- Interactive map of the Morpheus area
- Alternative names: Morpheus Hotel & Resort at City of Dreams

General information
- Status: Completed
- Type: Skyscraper
- Architectural style: Contemporary, neo-futurist
- Classification: Hotel casino
- Location: City of Dreams resort, Estrada Do Istmo, Cotai, Macau, SAR of People's Republic of China
- Construction started: 2014
- Completed: 2018
- Opened: June 15, 2018
- Cost: US$1.1 billion
- Client: Melco Resorts & Entertainment
- Owner: Melco Resorts & Entertainment

Height
- Height: 153.7 m (504 ft)

Technical details
- Material: Steel, aluminum, glass
- Floor count: 40
- Lifts/elevators: 20

Design and construction
- Architecture firm: Zaha Hadid Architects Leigh & Orange
- Developer: Melco Resorts & Entertainment
- Structural engineer: BuroHappold Engineering
- Main contractor: Dragages Hong Kong Limited
- Awards: Prix Versailles

Other information
- Number of rooms: 781 (772 rooms, 9 villas)
- Number of restaurants: 4
- Number of bars: 2
- Facilities: Rooftop pool, spa, athletics center, art gallery, event facilities

Website
- Official website

References

= Morpheus (hotel) =

Morpheus is a neo-futurist luxury hotel in the Chinese special administrative region of Macau that is operated by Melco Resorts & Entertainment. Opened in June 2018, TIME describes it as "the world's first free-form exoskeleton-bound high-rise: a grid of steel envelops 40 stories of glass with a fluidity inspired by Chinese jade carving." The interior has a gaming floor, a rooftop pool, a modern-art gallery, and restaurants by chefs such as Alain Ducasse.

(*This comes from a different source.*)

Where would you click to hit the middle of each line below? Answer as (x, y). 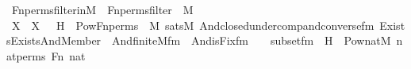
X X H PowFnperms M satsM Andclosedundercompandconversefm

The hotel's 772 rooms include nine two-story "sky villas," three of which have private pools. Designed by Zaha Hadid Architects and developed by Melco Resorts for USD $1.1 billion, the hotel is the first building in Asia without a singular internal column and tops out at 153.7 m.

==History==
Morpheus was developed by Melco Resorts & Entertainment, then Melco Crown Entertainment, as a hotel casino at the City of Dreams, a resort which "comprises four other hotels, and a variety of luxury retail, entertainment venues and casinos" in Cotai, Macau.

The hotel was described by the company as part of "phase 3" of the resort's construction, and is located on the last land parcel to be developed within the resort. Melco's chairman and CEO Lawrence Ho stated that he envisioned Morpheus as a "launchpad for a global hotel brand."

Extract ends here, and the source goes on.